Most of you know how I feel about exclamation points. Call me narrow-minded, but men should never use exclamation points unless they are imprisoned by quotation marks. And then, they should stand alone: embarrassing flags of surrender to emotional diarrhea.
I have finally settled on a favorite all-time punctuation mark: the colon.
Sure... one would think, by mere count alone, that I have some fond affinity for the lack of commitment so temptingly offered by the semicolon; if nothing else, simply by its recurring appearance in my novels. And, yes... I improperly play around with the flirtatious ellipsis... especially here on the blog (which I insist, parenthetically, is not writing).
...which reminds me about what Mark Twain said about parenthetical phrases.
But I digress.
The em-dash, too, holds a special place -- if there could be one -- in my heart.
But I hate, hate, hate exclamation points.
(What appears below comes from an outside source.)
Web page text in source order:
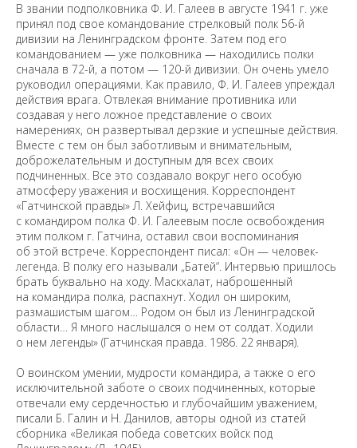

And periods? Well... they're just part of the circle of life. I'm afraid to talk about periods. What man isn't?
But, the noble colon... that is my favorite: the king of all punctuation marks.
I have nothing but endless respect for writers who cleverly make use of their colons. In fact, I am convinced that I recently read an entire book -- yes, cover-to-cover, despite my intense desire to throw the excreta across the room -- that must have been entirely produced through the author's use of his colon.
Man! I need sleep!!!
(see what I mean?)
sorry, Twain.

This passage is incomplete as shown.